* [What you have to do]: Transcribe the records below exactly.

* [Data extracts]:
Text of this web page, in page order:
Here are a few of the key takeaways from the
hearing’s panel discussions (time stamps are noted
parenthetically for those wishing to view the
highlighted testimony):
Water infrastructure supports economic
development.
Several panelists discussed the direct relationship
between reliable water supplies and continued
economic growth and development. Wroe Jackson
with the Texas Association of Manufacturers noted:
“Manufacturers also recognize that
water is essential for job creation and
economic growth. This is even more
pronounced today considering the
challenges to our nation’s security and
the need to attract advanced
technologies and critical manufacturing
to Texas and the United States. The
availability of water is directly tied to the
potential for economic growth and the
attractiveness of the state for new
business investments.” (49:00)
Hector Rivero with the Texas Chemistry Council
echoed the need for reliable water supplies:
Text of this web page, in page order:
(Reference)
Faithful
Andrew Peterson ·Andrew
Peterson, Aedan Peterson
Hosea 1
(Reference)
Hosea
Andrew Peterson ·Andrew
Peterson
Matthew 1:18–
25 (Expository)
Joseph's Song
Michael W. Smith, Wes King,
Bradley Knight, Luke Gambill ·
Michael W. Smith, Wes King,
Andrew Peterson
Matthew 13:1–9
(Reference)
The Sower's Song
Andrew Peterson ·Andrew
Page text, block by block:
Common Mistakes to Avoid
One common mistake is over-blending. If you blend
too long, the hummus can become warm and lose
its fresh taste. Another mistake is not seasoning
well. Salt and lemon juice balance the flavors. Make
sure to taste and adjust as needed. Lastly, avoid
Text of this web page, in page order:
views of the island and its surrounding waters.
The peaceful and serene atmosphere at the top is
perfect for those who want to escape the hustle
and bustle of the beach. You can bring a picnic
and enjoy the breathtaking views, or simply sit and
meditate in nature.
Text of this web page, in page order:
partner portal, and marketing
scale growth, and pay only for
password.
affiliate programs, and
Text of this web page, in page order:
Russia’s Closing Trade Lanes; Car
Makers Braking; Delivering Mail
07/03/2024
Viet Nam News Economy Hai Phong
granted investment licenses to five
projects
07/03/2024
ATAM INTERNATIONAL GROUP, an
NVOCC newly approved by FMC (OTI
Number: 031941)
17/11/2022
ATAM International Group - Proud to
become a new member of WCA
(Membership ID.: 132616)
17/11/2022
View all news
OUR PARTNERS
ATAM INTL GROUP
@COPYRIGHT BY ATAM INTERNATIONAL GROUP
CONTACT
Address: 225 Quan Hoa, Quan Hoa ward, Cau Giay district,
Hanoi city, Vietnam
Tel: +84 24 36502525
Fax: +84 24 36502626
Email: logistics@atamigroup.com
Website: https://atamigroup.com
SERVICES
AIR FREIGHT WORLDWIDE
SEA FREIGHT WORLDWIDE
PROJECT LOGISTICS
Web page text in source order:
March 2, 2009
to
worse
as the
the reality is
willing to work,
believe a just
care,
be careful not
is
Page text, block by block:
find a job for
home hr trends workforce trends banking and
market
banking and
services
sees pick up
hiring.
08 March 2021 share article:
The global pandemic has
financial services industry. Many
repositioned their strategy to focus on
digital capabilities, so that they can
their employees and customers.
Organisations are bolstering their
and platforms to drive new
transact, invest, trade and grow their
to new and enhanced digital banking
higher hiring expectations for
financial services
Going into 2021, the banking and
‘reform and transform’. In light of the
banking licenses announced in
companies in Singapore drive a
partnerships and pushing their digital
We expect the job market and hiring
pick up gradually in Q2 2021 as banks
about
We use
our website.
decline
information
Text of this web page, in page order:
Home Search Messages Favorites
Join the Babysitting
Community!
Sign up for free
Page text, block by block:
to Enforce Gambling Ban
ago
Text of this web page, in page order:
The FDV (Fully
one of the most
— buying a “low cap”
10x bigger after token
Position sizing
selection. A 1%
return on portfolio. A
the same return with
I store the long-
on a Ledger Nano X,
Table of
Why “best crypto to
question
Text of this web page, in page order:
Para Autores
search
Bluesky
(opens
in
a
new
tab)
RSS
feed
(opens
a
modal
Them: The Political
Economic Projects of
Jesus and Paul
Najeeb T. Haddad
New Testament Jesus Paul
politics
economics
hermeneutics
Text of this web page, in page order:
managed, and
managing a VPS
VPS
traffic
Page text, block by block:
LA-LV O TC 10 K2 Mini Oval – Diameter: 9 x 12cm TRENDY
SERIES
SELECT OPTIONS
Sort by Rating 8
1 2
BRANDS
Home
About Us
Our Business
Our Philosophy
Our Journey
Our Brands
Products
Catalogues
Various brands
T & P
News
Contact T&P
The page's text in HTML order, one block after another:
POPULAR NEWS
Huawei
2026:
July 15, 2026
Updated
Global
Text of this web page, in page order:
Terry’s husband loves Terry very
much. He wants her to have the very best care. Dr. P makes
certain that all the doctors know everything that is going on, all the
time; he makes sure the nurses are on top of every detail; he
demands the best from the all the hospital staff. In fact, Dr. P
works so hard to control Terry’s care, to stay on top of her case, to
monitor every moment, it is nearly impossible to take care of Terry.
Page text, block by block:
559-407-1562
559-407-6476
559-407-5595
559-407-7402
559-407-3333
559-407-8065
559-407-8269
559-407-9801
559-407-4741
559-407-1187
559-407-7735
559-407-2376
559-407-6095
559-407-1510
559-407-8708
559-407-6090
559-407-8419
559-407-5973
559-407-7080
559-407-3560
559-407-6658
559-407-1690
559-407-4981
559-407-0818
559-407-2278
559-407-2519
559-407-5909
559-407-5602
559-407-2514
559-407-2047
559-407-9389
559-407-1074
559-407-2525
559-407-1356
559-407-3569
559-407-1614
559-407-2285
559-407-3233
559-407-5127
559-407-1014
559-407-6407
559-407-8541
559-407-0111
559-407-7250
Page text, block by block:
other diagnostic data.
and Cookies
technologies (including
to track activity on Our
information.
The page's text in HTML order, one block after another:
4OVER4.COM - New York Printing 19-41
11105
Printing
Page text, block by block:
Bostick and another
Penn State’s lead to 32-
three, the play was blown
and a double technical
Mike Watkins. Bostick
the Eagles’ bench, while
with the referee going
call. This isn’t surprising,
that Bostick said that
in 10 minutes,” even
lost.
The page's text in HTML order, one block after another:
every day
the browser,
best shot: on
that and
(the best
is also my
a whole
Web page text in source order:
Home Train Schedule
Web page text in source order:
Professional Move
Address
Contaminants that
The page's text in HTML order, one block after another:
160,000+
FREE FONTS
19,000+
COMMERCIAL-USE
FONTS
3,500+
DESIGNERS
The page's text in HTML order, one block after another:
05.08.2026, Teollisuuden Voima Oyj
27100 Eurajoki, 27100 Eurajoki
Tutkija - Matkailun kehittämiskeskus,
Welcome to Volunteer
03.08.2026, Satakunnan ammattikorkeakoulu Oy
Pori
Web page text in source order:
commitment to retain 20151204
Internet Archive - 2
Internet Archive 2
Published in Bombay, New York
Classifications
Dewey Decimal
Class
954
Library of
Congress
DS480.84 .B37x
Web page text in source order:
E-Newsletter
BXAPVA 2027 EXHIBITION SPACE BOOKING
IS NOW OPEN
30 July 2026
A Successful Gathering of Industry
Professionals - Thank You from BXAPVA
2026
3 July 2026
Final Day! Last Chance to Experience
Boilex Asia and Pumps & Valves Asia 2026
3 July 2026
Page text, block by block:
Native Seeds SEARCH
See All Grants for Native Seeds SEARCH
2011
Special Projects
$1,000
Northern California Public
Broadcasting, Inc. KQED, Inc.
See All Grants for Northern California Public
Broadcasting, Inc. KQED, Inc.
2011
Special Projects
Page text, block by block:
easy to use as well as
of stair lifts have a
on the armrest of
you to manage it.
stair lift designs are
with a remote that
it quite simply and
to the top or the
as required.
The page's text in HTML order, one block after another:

* [Written response]:
Text of this web page, in page order:
Here are a few of the key takeaways from the
hearing’s panel discussions (time stamps are noted
parenthetically for those wishing to view the
highlighted testimony):
Water infrastructure supports economic
development.
Several panelists discussed the direct relationship
between reliable water supplies and continued
economic growth and development. Wroe Jackson
with the Texas Association of Manufacturers noted:
“Manufacturers also recognize that
water is essential for job creation and
economic growth. This is even more
pronounced today considering the
challenges to our nation’s security and
the need to attract advanced
technologies and critical manufacturing
to Texas and the United States. The
availability of water is directly tied to the
potential for economic growth and the
attractiveness of the state for new
business investments.” (49:00)
Hector Rivero with the Texas Chemistry Council
echoed the need for reliable water supplies:
Text of this web page, in page order:
(Reference)
Faithful
Andrew Peterson ·Andrew
Peterson, Aedan Peterson
Hosea 1
(Reference)
Hosea
Andrew Peterson ·Andrew
Peterson
Matthew 1:18–
25 (Expository)
Joseph's Song
Michael W. Smith, Wes King,
Bradley Knight, Luke Gambill ·
Michael W. Smith, Wes King,
Andrew Peterson
Matthew 13:1–9
(Reference)
The Sower's Song
Andrew Peterson ·Andrew
Page text, block by block:
Common Mistakes to Avoid
One common mistake is over-blending. If you blend
too long, the hummus can become warm and lose
its fresh taste. Another mistake is not seasoning
well. Salt and lemon juice balance the flavors. Make
sure to taste and adjust as needed. Lastly, avoid
Text of this web page, in page order:
views of the island and its surrounding waters.
The peaceful and serene atmosphere at the top is
perfect for those who want to escape the hustle
and bustle of the beach. You can bring a picnic
and enjoy the breathtaking views, or simply sit and
meditate in nature.
Text of this web page, in page order:
partner portal, and marketing
scale growth, and pay only for
password.
affiliate programs, and
Text of this web page, in page order:
Russia’s Closing Trade Lanes; Car
Makers Braking; Delivering Mail
07/03/2024
Viet Nam News Economy Hai Phong
granted investment licenses to five
projects
07/03/2024
ATAM INTERNATIONAL GROUP, an
NVOCC newly approved by FMC (OTI
Number: 031941)
17/11/2022
ATAM International Group - Proud to
become a new member of WCA
(Membership ID.: 132616)
17/11/2022
View all news
OUR PARTNERS
ATAM INTL GROUP
@COPYRIGHT BY ATAM INTERNATIONAL GROUP
CONTACT
Address: 225 Quan Hoa, Quan Hoa ward, Cau Giay district,
Hanoi city, Vietnam
Tel: +84 24 36502525
Fax: +84 24 36502626
Email: logistics@atamigroup.com
Website: https://atamigroup.com
SERVICES
AIR FREIGHT WORLDWIDE
SEA FREIGHT WORLDWIDE
PROJECT LOGISTICS
Web page text in source order:
March 2, 2009
to
worse
as the
the reality is
willing to work,
believe a just
care,
be careful not
is
Page text, block by block:
find a job for
home hr trends workforce trends banking and
market
banking and
services
sees pick up
hiring.
08 March 2021 share article:
The global pandemic has
financial services industry. Many
repositioned their strategy to focus on
digital capabilities, so that they can
their employees and customers.
Organisations are bolstering their
and platforms to drive new
transact, invest, trade and grow their
to new and enhanced digital banking
higher hiring expectations for
financial services
Going into 2021, the banking and
‘reform and transform’. In light of the
banking licenses announced in
companies in Singapore drive a
partnerships and pushing their digital
We expect the job market and hiring
pick up gradually in Q2 2021 as banks
about
We use
our website.
decline
information
Text of this web page, in page order:
Home Search Messages Favorites
Join the Babysitting
Community!
Sign up for free
Page text, block by block:
to Enforce Gambling Ban
ago
Text of this web page, in page order:
The FDV (Fully
one of the most
— buying a “low cap”
10x bigger after token
Position sizing
selection. A 1%
return on portfolio. A
the same return with
I store the long-
on a Ledger Nano X,
Table of
Why “best crypto to
question
Text of this web page, in page order:
Para Autores
search
Bluesky
(opens
in
a
new
tab)
RSS
feed
(opens
a
modal
Them: The Political
Economic Projects of
Jesus and Paul
Najeeb T. Haddad
New Testament Jesus Paul
politics
economics
hermeneutics
Text of this web page, in page order:
managed, and
managing a VPS
VPS
traffic
Page text, block by block:
LA-LV O TC 10 K2 Mini Oval – Diameter: 9 x 12cm TRENDY
SERIES
SELECT OPTIONS
Sort by Rating 8
1 2
BRANDS
Home
About Us
Our Business
Our Philosophy
Our Journey
Our Brands
Products
Catalogues
Various brands
T & P
News
Contact T&P
The page's text in HTML order, one block after another:
POPULAR NEWS
Huawei
2026:
July 15, 2026
Updated
Global
Text of this web page, in page order:
Terry’s husband loves Terry very
much. He wants her to have the very best care. Dr. P makes
certain that all the doctors know everything that is going on, all the
time; he makes sure the nurses are on top of every detail; he
demands the best from the all the hospital staff. In fact, Dr. P
works so hard to control Terry’s care, to stay on top of her case, to
monitor every moment, it is nearly impossible to take care of Terry.
Page text, block by block:
559-407-1562
559-407-6476
559-407-5595
559-407-7402
559-407-3333
559-407-8065
559-407-8269
559-407-9801
559-407-4741
559-407-1187
559-407-7735
559-407-2376
559-407-6095
559-407-1510
559-407-8708
559-407-6090
559-407-8419
559-407-5973
559-407-7080
559-407-3560
559-407-6658
559-407-1690
559-407-4981
559-407-0818
559-407-2278
559-407-2519
559-407-5909
559-407-5602
559-407-2514
559-407-2047
559-407-9389
559-407-1074
559-407-2525
559-407-1356
559-407-3569
559-407-1614
559-407-2285
559-407-3233
559-407-5127
559-407-1014
559-407-6407
559-407-8541
559-407-0111
559-407-7250
Page text, block by block:
other diagnostic data.
and Cookies
technologies (including
to track activity on Our
information.
The page's text in HTML order, one block after another:
4OVER4.COM - New York Printing 19-41
11105
Printing
Page text, block by block:
Bostick and another
Penn State’s lead to 32-
three, the play was blown
and a double technical
Mike Watkins. Bostick
the Eagles’ bench, while
with the referee going
call. This isn’t surprising,
that Bostick said that
in 10 minutes,” even
lost.
The page's text in HTML order, one block after another:
every day
the browser,
best shot: on
that and
(the best
is also my
a whole
Web page text in source order:
Home Train Schedule
Web page text in source order:
Professional Move
Address
Contaminants that
The page's text in HTML order, one block after another:
160,000+
FREE FONTS
19,000+
COMMERCIAL-USE
FONTS
3,500+
DESIGNERS
The page's text in HTML order, one block after another:
05.08.2026, Teollisuuden Voima Oyj
27100 Eurajoki, 27100 Eurajoki
Tutkija - Matkailun kehittämiskeskus,
Welcome to Volunteer
03.08.2026, Satakunnan ammattikorkeakoulu Oy
Pori
Web page text in source order:
commitment to retain 20151204
Internet Archive - 2
Internet Archive 2
Published in Bombay, New York
Classifications
Dewey Decimal
Class
954
Library of
Congress
DS480.84 .B37x
Web page text in source order:
E-Newsletter
BXAPVA 2027 EXHIBITION SPACE BOOKING
IS NOW OPEN
30 July 2026
A Successful Gathering of Industry
Professionals - Thank You from BXAPVA
2026
3 July 2026
Final Day! Last Chance to Experience
Boilex Asia and Pumps & Valves Asia 2026
3 July 2026
Page text, block by block:
Native Seeds SEARCH
See All Grants for Native Seeds SEARCH
2011
Special Projects
$1,000
Northern California Public
Broadcasting, Inc. KQED, Inc.
See All Grants for Northern California Public
Broadcasting, Inc. KQED, Inc.
2011
Special Projects
Page text, block by block:
easy to use as well as
of stair lifts have a
on the armrest of
you to manage it.
stair lift designs are
with a remote that
it quite simply and
to the top or the
as required.
The page's text in HTML order, one block after another:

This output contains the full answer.